Grandmother Jemima Williams, 57, has had 18 operations to remove fragments of the mesh since 2002, when it was implanted to treat her post-childbirth incontinence. Williams, who is married to a GP, suffers chronic pain, walks with a stick and has been told she will need a colostomy bag because of permanent nerve damage.

“There are many of us who have been told we can’t take legal action because it is too long after surgery,” she says. “We are going to start pressuring the government to lift the 10-year bar on litigation.”

The claims will centre on whether women were warned of the risks and so gave informed consent for the operation, whether surgeons botched the implants, and, most importantly, whether the mesh was suitable for use in the first place.

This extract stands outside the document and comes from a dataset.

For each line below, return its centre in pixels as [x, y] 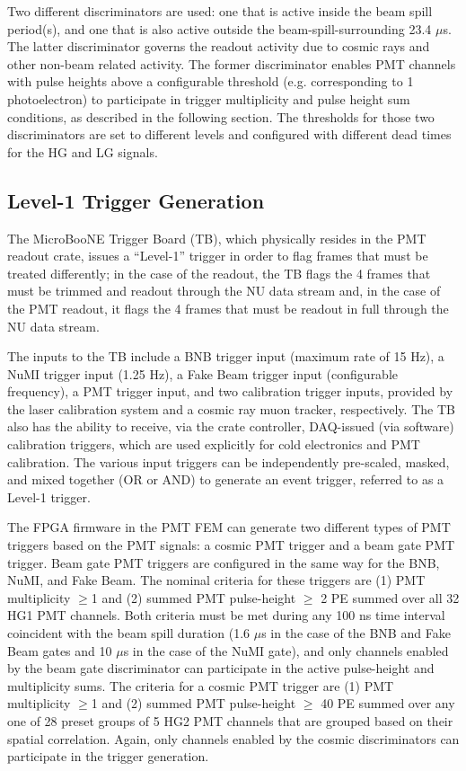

Although the mesh starts off flexible, it seems to become brittle after implanting. Once it has broken up and begun to “migrate”, removal becomes near impossible without causing further damage.

Williams has been on a long waiting list to see Sohier Elneil, a consultant urogynaecologist at University College Hospital in London, who has developed a rare expertise in treating women whose meshes have disintegrated.

“Removing this material is a real problem and has now become a major part of my clinical practice,” Elneil says.

Carl Heneghan, a professor of evidence-based medicine at Oxford University and a campaigner for better regulation of medical devices, says these women were suffering terribly.

Heneghan says the use of the tape for pelvic prolapse was accepted by the Medicines and Healthcare Products Regulatory Agency (MHRA) in 2005, after what he says was minimal testing of one year.

“Why, in the first place, didn’t they say the mesh should only be used in the context of research?” he told Good Health. “Why has the MHRA spent 12 years ignoring the evidence this mesh is dangerous?”

Kath Sansom says there has been no guidance on what women who already have the mesh should now do.

“Should they be demanding to have it removed, or what?” she asks. “We know it can break up more than 10 years after it’s implanted. Lots of women, including those who don’t have problems, must now be very worried.”

Meanwhile, women with incontinence or prolapse are in the dark about whether or not they should accept a mesh implant, or insist on being referred to a consultant with the skills to do a “native tissue” repair.

This procedure, which involves complex internal stitching, has fallen out of favour since the introduction of the mesh, which seemed to offer a quicker and cheaper alternative.